Someone caught in the throes of addiction is likely to put his or her need to use or get high first. It will come before a relationship with a spouse or partner, child, parent, sibling, friend or coworker.

There are only so many times that the people closest to an addict will be prepared to go through by being let down by someone they care for. If an addict lies, steals, or lets down his or her closest relatives often enough, the relationship is bound to suffer. Once trust has been betrayed, it is very difficult to rebuild, and the addict may well find him or herself alone.

Rebuilding Relationships:  An Essential Part Of Treatment

When an addict goes into a drug or alcohol treatment program, he or she may feel awkward around other people. Building trust in relationships may not be a person’s strong suit, and his or her self-esteem is likely to have taken a beating, especially if the addiction was a long-standing one.

Going to counseling sessions is a good way to look at the issues that caused a person to become an addict in the first place. A supportive counselor can help someone understand his or her addiction. Attending Alcoholics Anonymous or Narcotics Anonymous meetings give participants fellowship with people who are just like them. They get to walk into a room and be with people who understand exactly where they are coming from.

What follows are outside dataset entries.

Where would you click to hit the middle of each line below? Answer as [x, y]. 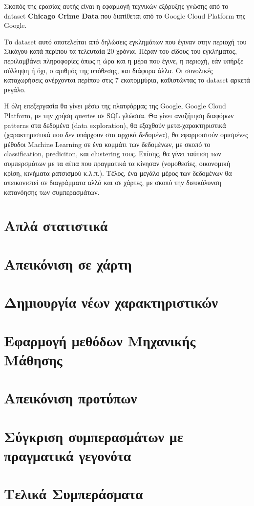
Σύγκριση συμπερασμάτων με [94, 436]
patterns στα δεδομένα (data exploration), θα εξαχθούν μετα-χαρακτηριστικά [115, 125]
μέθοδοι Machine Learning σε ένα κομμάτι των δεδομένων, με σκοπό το [107, 144]
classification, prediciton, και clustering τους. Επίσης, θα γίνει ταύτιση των [113, 154]
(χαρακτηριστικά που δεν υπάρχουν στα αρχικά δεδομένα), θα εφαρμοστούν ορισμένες [126, 135]
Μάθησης [33, 359]
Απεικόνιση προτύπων [71, 398]
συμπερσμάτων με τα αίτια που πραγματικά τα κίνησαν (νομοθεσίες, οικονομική [117, 163]
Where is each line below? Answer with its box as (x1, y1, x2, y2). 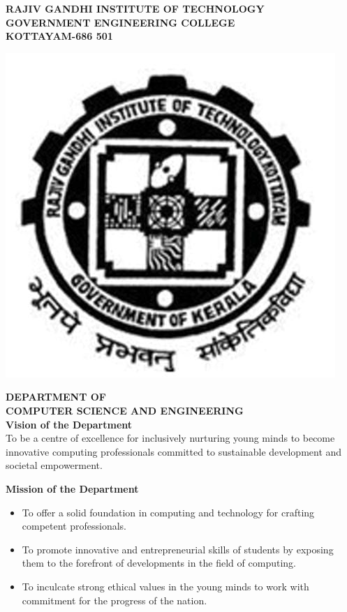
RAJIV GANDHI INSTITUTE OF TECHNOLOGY (6, 1, 265, 15)
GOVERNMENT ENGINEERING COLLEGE (6, 15, 235, 29)
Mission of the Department (6, 481, 139, 495)
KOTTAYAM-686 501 (6, 29, 113, 43)
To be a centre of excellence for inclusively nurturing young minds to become (6, 431, 335, 445)
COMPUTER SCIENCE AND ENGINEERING (6, 403, 244, 417)
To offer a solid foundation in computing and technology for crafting (22, 505, 315, 519)
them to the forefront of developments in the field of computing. (22, 555, 296, 570)
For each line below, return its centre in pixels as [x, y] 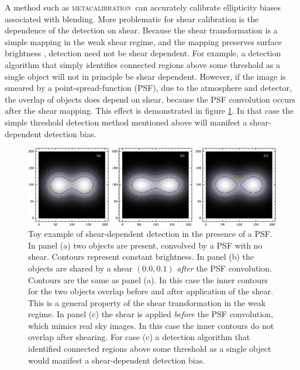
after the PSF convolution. [224, 268]
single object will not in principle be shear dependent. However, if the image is [145, 76]
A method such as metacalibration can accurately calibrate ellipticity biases [143, 7]
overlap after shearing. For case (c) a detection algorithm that [139, 337]
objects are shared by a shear [80, 268]
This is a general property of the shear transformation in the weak [147, 302]
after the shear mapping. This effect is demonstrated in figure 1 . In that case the [149, 111]
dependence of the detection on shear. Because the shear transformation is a [141, 30]
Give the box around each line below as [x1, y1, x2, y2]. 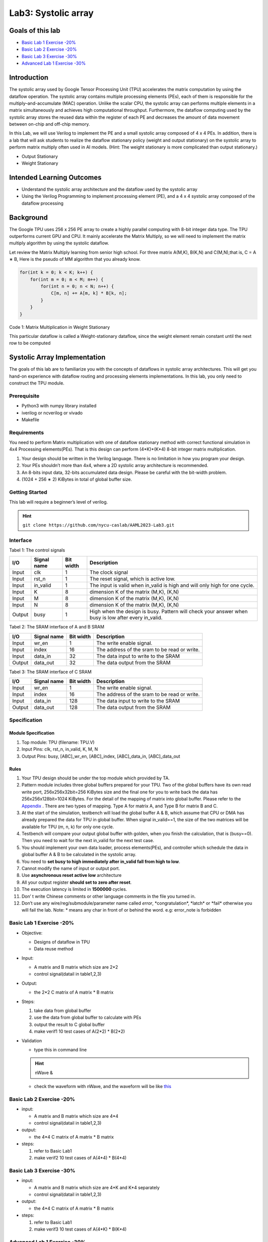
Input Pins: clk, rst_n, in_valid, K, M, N [21, 746, 98, 752]
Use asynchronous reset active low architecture [21, 872, 122, 878]
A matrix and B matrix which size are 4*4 [34, 1113, 119, 1119]
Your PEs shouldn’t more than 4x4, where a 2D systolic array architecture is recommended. [21, 463, 208, 468]
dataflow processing [21, 200, 64, 206]
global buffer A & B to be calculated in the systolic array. [21, 852, 136, 857]
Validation [21, 1037, 42, 1043]
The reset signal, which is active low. [89, 575, 176, 582]
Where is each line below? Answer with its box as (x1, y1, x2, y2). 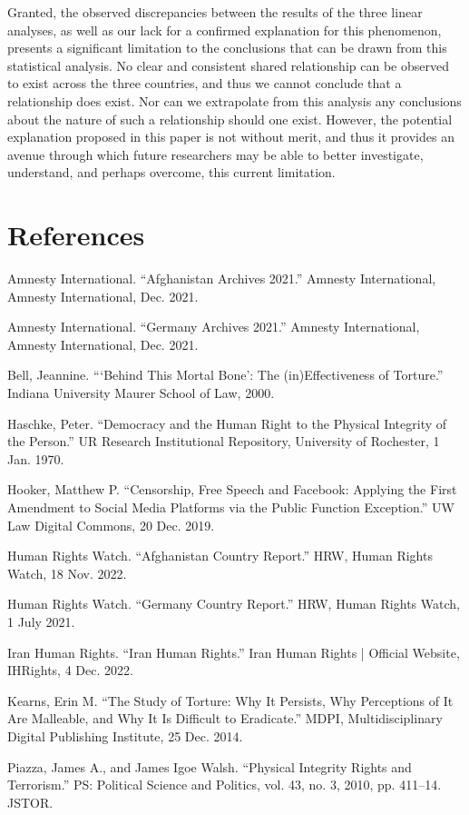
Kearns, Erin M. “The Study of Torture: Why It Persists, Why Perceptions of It (7, 691, 454, 710)
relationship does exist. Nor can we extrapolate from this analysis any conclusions (7, 91, 462, 110)
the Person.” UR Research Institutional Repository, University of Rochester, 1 (7, 432, 440, 451)
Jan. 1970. (7, 449, 64, 468)
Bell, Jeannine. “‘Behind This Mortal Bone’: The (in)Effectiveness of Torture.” (7, 365, 444, 384)
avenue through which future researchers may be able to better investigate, (7, 144, 424, 164)
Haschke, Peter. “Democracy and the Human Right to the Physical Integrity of (7, 413, 447, 432)
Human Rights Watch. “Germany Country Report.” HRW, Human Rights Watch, (7, 594, 460, 613)
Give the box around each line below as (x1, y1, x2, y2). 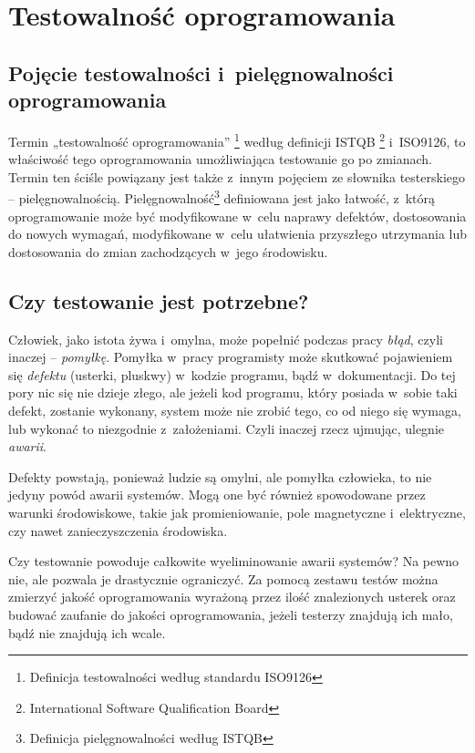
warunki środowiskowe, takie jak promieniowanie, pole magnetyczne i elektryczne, (8, 502, 466, 521)
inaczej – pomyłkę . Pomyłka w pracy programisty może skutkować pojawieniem (8, 347, 453, 366)
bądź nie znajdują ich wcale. (8, 623, 166, 642)
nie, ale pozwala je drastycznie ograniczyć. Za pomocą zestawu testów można (8, 569, 439, 588)
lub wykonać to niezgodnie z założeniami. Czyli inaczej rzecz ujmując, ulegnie (8, 418, 444, 438)
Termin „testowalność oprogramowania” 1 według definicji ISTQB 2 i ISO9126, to (8, 129, 466, 150)
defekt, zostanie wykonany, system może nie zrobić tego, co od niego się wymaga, (8, 401, 461, 420)
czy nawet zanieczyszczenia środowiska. (8, 521, 228, 540)
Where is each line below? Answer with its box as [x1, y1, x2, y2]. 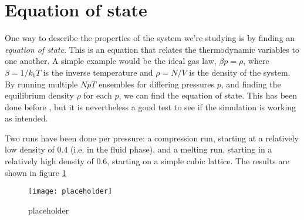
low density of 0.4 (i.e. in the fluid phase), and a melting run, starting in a [5, 143, 272, 155]
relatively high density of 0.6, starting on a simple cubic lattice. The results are [5, 155, 290, 167]
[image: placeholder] [28, 187, 113, 196]
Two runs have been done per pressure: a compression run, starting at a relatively [5, 131, 299, 144]
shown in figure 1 [5, 166, 66, 178]
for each [83, 89, 112, 101]
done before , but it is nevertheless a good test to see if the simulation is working [5, 100, 296, 113]
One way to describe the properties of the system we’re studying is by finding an [5, 32, 295, 44]
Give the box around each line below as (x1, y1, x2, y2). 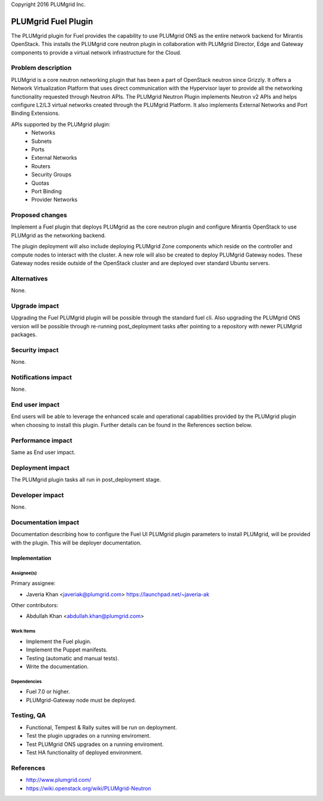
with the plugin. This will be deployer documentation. (11, 539, 142, 546)
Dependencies (11, 678, 42, 684)
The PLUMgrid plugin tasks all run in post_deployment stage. (11, 476, 161, 483)
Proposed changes (11, 211, 68, 220)
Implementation (11, 554, 52, 562)
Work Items (11, 628, 36, 634)
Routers (31, 162, 51, 170)
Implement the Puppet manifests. (26, 646, 108, 653)
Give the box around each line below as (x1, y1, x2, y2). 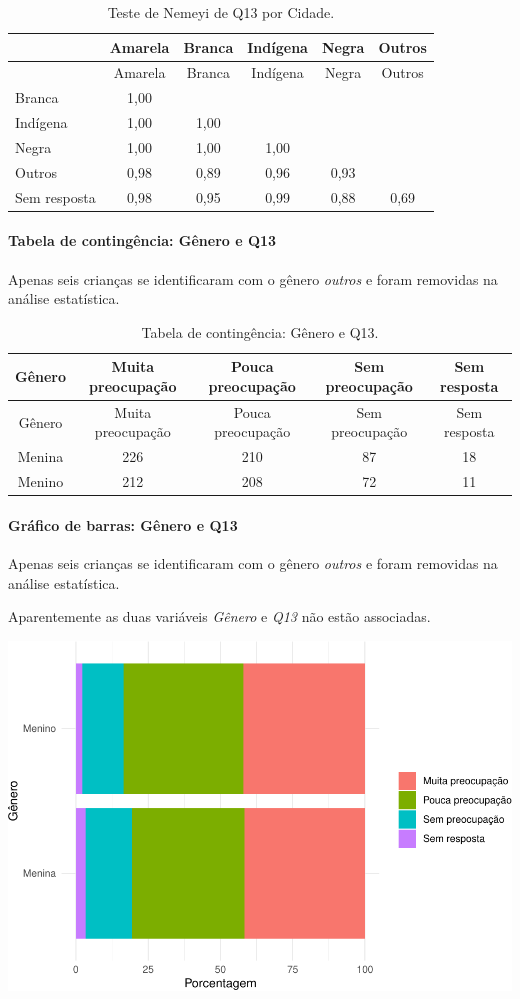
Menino (17, 471, 64, 492)
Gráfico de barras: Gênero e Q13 (8, 514, 238, 535)
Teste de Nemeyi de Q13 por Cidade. (107, 2, 335, 22)
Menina (17, 446, 64, 467)
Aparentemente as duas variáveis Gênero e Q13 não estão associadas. (8, 606, 431, 627)
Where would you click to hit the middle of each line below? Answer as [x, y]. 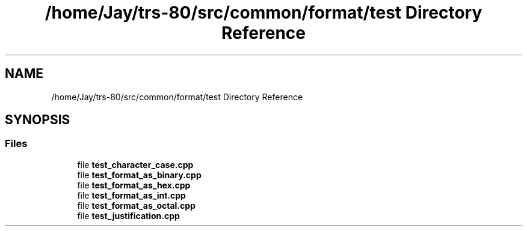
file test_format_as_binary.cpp [139, 175]
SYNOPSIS [38, 120]
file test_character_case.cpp [135, 164]
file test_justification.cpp [128, 215]
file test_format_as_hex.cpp [134, 185]
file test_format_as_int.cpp [131, 195]
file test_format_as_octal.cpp [136, 205]
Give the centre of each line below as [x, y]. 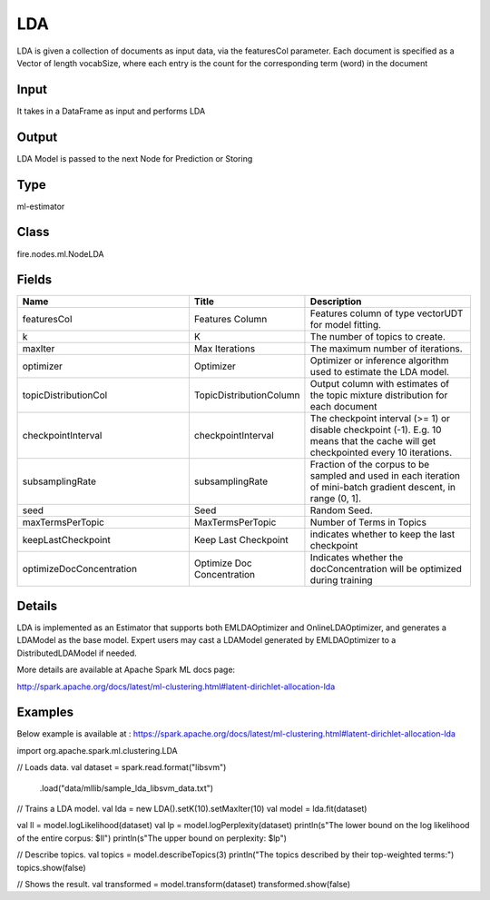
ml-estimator [41, 206]
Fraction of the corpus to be [370, 465]
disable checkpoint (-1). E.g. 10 [376, 430]
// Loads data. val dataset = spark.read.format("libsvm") [122, 767]
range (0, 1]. [336, 499]
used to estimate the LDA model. [379, 372]
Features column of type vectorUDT [387, 313]
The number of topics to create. [378, 337]

Establishing connections and trust starts at the meetings and fulfills the human need to feel like there is a place where they belong. There is a reason why shunning is such an effective punishment in certain societies: singling out someone and paying no attention to them works.

New members will not be judged based on what they did while they were using. This method of recovery is focused on admitting that the participants need help and want to move forward. It forges bonds between people and takes away the isolation that may have contributed to their wanting to use drugs and alcohol initially. There may be 12 steps, but no one needs to walk them alone.